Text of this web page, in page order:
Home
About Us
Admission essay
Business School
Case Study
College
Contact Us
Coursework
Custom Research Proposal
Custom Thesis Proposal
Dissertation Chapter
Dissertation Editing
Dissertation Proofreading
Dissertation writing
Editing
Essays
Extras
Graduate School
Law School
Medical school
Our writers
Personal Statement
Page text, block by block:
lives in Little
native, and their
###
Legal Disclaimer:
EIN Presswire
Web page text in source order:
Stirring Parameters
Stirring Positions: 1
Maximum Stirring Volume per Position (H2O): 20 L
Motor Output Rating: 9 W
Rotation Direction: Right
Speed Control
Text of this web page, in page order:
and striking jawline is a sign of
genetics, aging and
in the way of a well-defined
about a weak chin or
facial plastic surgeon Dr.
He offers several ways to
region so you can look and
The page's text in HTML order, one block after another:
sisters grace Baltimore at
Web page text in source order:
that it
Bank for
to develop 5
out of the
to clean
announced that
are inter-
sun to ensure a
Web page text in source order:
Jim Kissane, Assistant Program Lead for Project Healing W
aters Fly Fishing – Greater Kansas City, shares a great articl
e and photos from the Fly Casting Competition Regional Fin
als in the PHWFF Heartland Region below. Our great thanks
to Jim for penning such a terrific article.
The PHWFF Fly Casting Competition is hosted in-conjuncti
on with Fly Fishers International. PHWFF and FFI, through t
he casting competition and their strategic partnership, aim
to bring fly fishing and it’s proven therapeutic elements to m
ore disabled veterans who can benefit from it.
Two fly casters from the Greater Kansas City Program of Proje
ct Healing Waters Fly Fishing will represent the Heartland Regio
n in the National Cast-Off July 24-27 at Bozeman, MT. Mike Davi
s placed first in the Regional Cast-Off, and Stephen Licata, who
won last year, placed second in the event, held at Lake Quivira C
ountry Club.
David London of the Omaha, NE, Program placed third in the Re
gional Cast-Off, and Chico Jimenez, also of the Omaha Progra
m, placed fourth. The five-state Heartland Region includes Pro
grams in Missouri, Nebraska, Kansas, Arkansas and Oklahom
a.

○ ○ ○ ○ ○ ○ ○

EXERCISE GOAL »
Restate word for word only the lines running from the beginning of the data to the line holding "announced that", both included.

TASK OUTPUT »
Text of this web page, in page order:
Home
About Us
Admission essay
Business School
Case Study
College
Contact Us
Coursework
Custom Research Proposal
Custom Thesis Proposal
Dissertation Chapter
Dissertation Editing
Dissertation Proofreading
Dissertation writing
Editing
Essays
Extras
Graduate School
Law School
Medical school
Our writers
Personal Statement
Page text, block by block:
lives in Little
native, and their
###
Legal Disclaimer:
EIN Presswire
Web page text in source order:
Stirring Parameters
Stirring Positions: 1
Maximum Stirring Volume per Position (H2O): 20 L
Motor Output Rating: 9 W
Rotation Direction: Right
Speed Control
Text of this web page, in page order:
and striking jawline is a sign of
genetics, aging and
in the way of a well-defined
about a weak chin or
facial plastic surgeon Dr.
He offers several ways to
region so you can look and
The page's text in HTML order, one block after another:
sisters grace Baltimore at
Web page text in source order:
that it
Bank for
to develop 5
out of the
to clean
announced that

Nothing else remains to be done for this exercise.